His bull head lowered for the charge once more, swung slowly as he singled out the Estcarp men from among his own followers. “You have fought well, you of the witch blood. But this last is no doom laid upon you. We shall loose the energy which feeds the city powers and blast the port. Get you forth that you may perhaps settle the accounting in a way those air‑flying wizards can understand. Be sure we shall take with us such a number of them that they shall have thinned ranks against that day! Go your way, witch men, and leave us of Sulcarkeep to our final reckoning!”

Urged by his eyes and his voice, as if he had caught each of them in a bear’s grip and thrust them away from him and his, the remnant of the Guard gathered together. Koris was still with them, his hawk helm lacking a wing. And the witch, her face serene, but her lips moving as she walked quietly across the chamber. Twenty more men and Simon.

As one the Guards drew to attention, their stained swords swinging up in salute to those they left. Magnis grunted.

“Pretty, pretty, witchmen. But this is no time for parade. Get out!”

They filed through a small door he indicated, Koris through last to slam and bar it. At a dead run they took that passage. Luckily there were globe lights set in the roof at intervals and the floor was smooth, for the need for haste burned in them.

The sound of sea and surf grew stronger and they came out in a cave where small boats swung at anchor.

“Down!” Simon was pushed aboard with others, and Koris’ hand slapped between his shoulders, sending him face down. Men landed on him and about him, pinning him flat to the rocking bottom. There was the slam of another door – or was it a deck shutting over them? Light was gone and with it air. Simon lay quiet, having no idea of what would happen next.
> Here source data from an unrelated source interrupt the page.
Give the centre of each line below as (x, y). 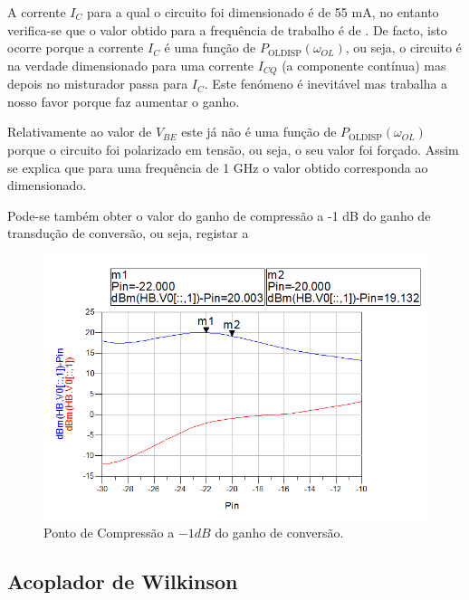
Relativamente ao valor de (80, 132)
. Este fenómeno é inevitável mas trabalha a (326, 84)
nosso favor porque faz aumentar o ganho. (124, 101)
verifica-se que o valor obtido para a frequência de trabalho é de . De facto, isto (227, 29)
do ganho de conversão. (279, 532)
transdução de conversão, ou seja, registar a (128, 233)
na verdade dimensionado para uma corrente (131, 65)
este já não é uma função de (259, 132)
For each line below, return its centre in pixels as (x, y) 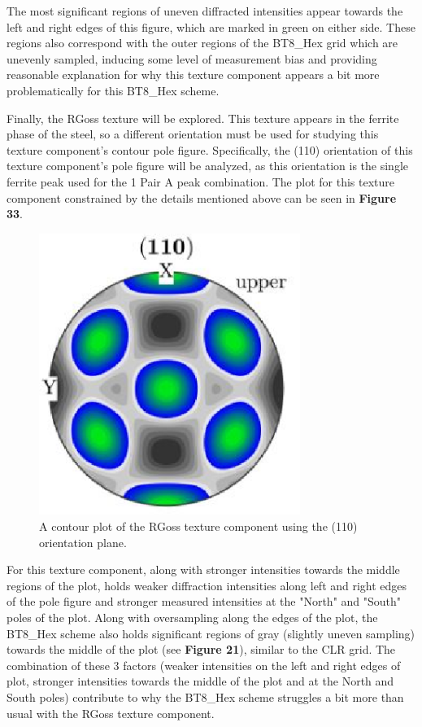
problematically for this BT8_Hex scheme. (113, 90)
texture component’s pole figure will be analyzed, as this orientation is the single (208, 166)
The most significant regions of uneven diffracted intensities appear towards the (205, 11)
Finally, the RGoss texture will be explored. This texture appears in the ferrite (203, 118)
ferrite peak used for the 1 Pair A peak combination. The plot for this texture (200, 181)
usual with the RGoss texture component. (111, 713)
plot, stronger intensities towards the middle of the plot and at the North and (200, 681)
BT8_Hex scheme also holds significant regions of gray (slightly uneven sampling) (211, 633)
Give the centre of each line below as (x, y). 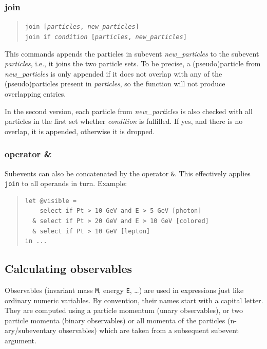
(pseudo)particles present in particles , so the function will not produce (115, 84)
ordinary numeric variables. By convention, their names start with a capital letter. (134, 300)
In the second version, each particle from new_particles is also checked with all (129, 111)
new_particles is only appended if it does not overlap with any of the (113, 73)
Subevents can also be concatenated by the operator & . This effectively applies (128, 173)
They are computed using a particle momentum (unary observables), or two (124, 310)
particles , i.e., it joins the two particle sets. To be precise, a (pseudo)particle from (133, 63)
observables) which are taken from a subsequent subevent (149, 330)
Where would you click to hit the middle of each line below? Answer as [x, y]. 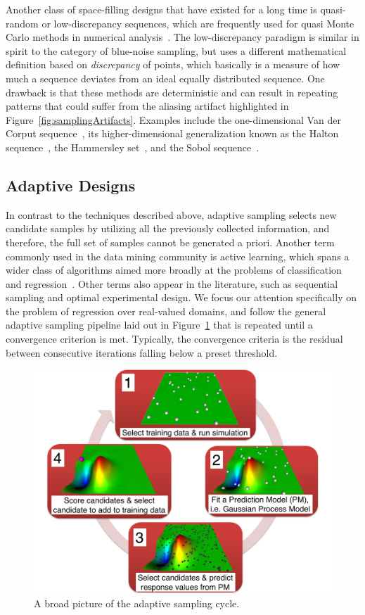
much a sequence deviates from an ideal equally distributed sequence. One [165, 78]
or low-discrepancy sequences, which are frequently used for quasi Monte [198, 23]
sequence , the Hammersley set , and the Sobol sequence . [133, 147]
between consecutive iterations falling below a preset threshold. [142, 352]
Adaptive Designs [71, 185]
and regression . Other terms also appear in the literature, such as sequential [172, 283]
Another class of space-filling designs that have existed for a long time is [161, 9]
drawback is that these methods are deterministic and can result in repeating [172, 92]
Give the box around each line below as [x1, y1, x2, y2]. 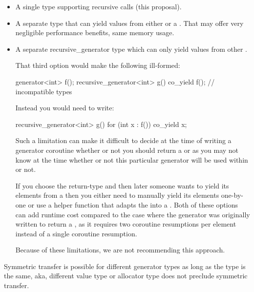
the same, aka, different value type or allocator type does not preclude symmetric [4, 271, 248, 281]
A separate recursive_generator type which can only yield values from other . [15, 43, 247, 54]
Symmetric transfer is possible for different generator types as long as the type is [4, 261, 246, 271]
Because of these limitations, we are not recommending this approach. [15, 245, 225, 255]
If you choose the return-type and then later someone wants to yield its [15, 180, 229, 190]
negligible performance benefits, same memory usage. [15, 27, 174, 38]
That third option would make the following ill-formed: [15, 60, 180, 70]
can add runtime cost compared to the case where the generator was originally [15, 209, 250, 219]
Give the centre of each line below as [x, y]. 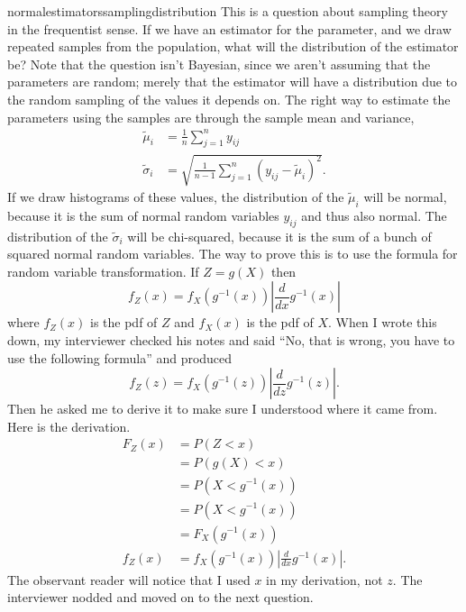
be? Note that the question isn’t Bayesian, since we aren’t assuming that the [219, 64]
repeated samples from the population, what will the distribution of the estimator [233, 46]
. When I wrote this [383, 322]
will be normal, [405, 197]
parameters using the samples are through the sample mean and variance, [211, 117]
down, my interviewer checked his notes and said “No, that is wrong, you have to [231, 340]
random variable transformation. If [103, 271]
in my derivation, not [324, 579]
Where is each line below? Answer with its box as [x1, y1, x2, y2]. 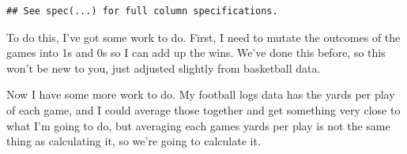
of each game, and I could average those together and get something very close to [6, 101, 401, 118]
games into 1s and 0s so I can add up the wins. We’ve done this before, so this [6, 44, 386, 61]
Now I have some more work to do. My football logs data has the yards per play [6, 86, 395, 103]
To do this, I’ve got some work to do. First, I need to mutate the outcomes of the [6, 28, 401, 45]
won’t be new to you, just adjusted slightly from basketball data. [6, 59, 321, 76]
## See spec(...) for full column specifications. [6, 6, 278, 17]
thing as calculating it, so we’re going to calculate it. [6, 133, 261, 149]
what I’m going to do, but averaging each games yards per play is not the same [6, 117, 390, 133]
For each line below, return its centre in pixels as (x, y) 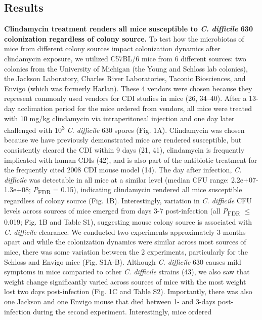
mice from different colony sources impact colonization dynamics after (112, 48)
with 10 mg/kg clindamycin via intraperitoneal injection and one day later (119, 118)
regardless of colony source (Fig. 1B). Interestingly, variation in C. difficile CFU (128, 201)
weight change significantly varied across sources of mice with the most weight (125, 281)
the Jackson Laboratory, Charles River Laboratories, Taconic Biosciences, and (125, 78)
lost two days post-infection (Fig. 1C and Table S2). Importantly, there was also (128, 291)
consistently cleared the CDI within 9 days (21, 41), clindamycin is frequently (124, 149)
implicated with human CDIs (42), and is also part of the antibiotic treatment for (131, 159)
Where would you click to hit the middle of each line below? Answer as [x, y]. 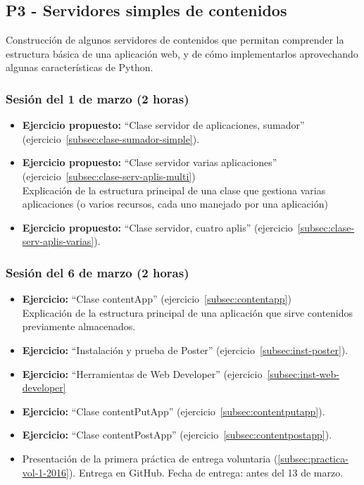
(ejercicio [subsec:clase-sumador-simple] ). [111, 138]
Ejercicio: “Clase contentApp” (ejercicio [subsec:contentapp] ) [157, 299]
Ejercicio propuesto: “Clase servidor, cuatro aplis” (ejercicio [157, 227]
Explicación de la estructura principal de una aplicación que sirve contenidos [188, 312]
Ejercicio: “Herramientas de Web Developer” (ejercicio [142, 373]
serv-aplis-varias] [58, 241]
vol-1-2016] [45, 472]
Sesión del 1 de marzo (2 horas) [98, 98]
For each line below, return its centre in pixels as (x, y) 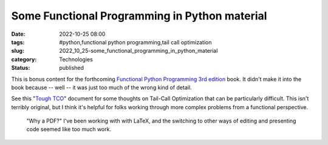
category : (24, 59)
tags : (18, 42)
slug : (18, 51)
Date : (18, 34)
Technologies (76, 59)
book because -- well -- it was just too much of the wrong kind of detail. (101, 87)
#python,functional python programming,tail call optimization (135, 42)
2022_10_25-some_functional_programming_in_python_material (138, 51)
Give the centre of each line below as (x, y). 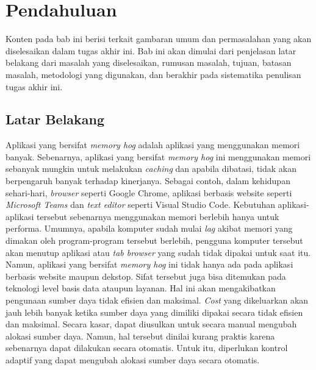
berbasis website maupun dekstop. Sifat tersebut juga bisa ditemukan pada (146, 276)
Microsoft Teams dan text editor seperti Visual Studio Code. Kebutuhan (140, 205)
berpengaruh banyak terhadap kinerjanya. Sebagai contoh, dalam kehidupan (148, 181)
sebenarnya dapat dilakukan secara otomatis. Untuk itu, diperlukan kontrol (147, 348)
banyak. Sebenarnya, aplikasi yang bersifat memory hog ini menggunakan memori (158, 156)
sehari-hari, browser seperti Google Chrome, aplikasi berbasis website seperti (149, 192)
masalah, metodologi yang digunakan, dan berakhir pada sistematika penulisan (153, 74)
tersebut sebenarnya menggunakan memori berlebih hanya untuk (158, 216)
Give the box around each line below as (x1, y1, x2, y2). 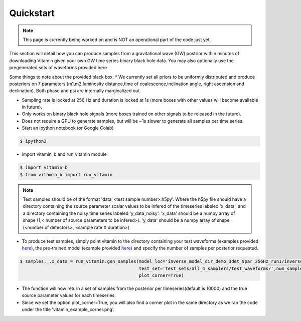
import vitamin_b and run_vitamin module (22, 151, 107, 157)
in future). (22, 104, 43, 110)
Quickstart (9, 8, 55, 19)
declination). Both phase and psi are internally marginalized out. (9, 88, 141, 94)
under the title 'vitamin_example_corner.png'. (22, 306, 115, 312)
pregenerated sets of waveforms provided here (9, 65, 107, 71)
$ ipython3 (20, 138, 47, 144)
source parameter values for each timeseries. (22, 292, 116, 298)
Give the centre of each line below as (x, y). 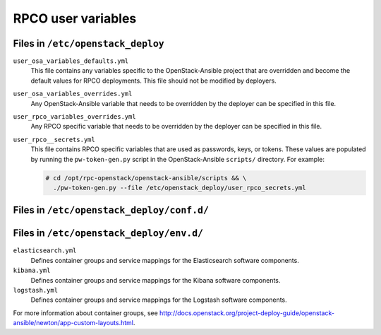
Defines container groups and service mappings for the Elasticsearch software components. (165, 260)
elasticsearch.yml (45, 251)
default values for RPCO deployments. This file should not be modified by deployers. (153, 81)
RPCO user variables (75, 18)
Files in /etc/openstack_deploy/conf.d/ (111, 210)
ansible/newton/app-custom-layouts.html (73, 323)
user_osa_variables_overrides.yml (73, 94)
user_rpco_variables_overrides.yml (75, 117)
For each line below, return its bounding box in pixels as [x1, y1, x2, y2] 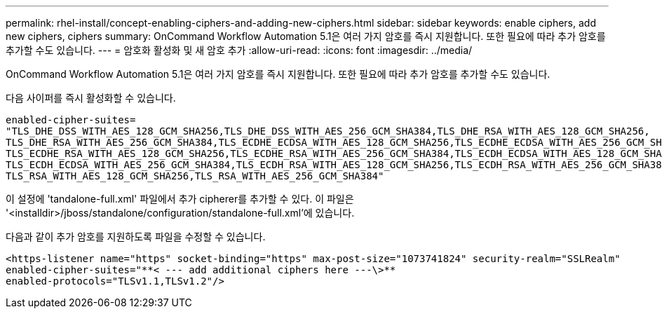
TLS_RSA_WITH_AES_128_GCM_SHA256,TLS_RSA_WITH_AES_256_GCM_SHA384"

Under him the boat moved, men’s bodies rolled, he was kicked, prodded, and he buried his face in the crook of his arm. The craft which held them swung about and his stomach fought against that motion. He had never been too good a sailor. Mainly occupied with his fight against sickness, he was not prepared for a blast which seemed to end the world with one blow of sound and pressure.

They were still rolling in the waves, but when Simon lifted his head he gulped clean air. He wriggled and strove, paying no attention to the grunts and protests of those about him. No more fog was his first dazed thought – and then – it was day! The sky, the sea about them, the coast behind were clear and bright.

But when did the sun rise from the shore, leap up in sky‑touching flames from a land base? He had been deafened by the blast, but not blinded. They were heading out to sea, leaving the source of that heat and light behind them.

One… two… three cockshells of boats he counted. There were no sails, they must be motored in some way. A man sat erect in the stem of theirs, his shoulders identifying him. Koris held that tiller. They were free of the inferno which had been the port of Sulcarkeep, but where did they head?

Fog gone, and the fire on shore giving them light. But the waves which swept them along were not born of any calm sea. Perhaps the shock of that blast with which Magnis had destroyed the keep had been communicated to the ocean. For a wind drove down upon them as if a hand strove to press them beneath the surface, and those on board the featherweight ships began to realize that they had gained perhaps only a few minutes of life rather than full escape.